Stephens v. St. Louis Nat'l Bank

Citation43 Mo. 385
PartiesI. L. STEPHENS, Respondent, v. THE ST. LOUIS NATIONAL BANK, Appellant.
Decision Date31 March 1869
CourtUnited States State Supreme Court of Missouri

Appeal from St. Louis Circuit Court.

The facts appear in the opinion of the court.

Dryden & Lindley, and Whittelsey, for appellant.

The provisions of the act of February 15, 1864, do not violate the provisions of art. I, § 10, of the constitution of the United States, nor those of art. XIII, § 17, R. C. 1855, p. 85, of the constitution of this State. The act is but a statute of limitations, requiring all parties to present their claims within two years or to stand barred. It is not in any way retrospective in its operations; it acts only on the future. All parties having demands against the bank, due at the branch, are allowed two years within which to present their claims after notice given. The authority of the State to enact such a limitation can hardly be questioned. “There is no direct constitutional inhibition upon the States, nor any clause of the constitution from which it can be even plausibly inferred, that the State may not legislate upon the remedy in suits upon judgments of other States, exclusive of all interference with their merits.” (McElmayle v. Cohen, 13 Pet. 312, 328; Bank of Alabama v. Dalton, 9 How. 522.) “A State may regulate at pleasure the mode of proceeding in its courts, in relation to past contracts as well as future. It may, for example, shorten the period of time within which claims shall be barred by the statute of limitations.” (Bronson v. Kinzie, 1 How. 311, 315; Jackson v. Lamphire, 3 Pet. 280, 290; Sturgis v. Crowninshield, 4 Wheat. 122.)

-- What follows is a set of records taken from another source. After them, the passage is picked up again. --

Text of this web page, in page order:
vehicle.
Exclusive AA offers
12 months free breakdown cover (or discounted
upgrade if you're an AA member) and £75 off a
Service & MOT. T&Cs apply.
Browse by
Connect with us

It is true that the original charter of the Bank of St. Louis did not require its notes to be presented within any definite time; and, as they were payable only on demand, until demanded no limitation could commence running, had the statute applied to such cases, which it did not. (R. C. 1855, p. 1052, § 11.) But that did not prevent the Legislature from enacting a statute to wind up the banks, and to limit the time within which demand should be made or suit instituted. In this case the Bank of St. Louis has ceased to exist as a State corporation, and has become a corporation under the act of Congress, as the St. Louis National Bank. The Kirksville Branch was wound up and all its assets distributed among those who held its stock; and now, when the time limited by the statute has passed, the new company is called upon to pay the debts of this extinct corporation. There has been no violation of any contract. The holders of notes were required to make demand within two years from the date of notice given of the winding up, which they have failed to do, and are bound by their own laches.

Draffin, Hutchinson & Muir, for respondent.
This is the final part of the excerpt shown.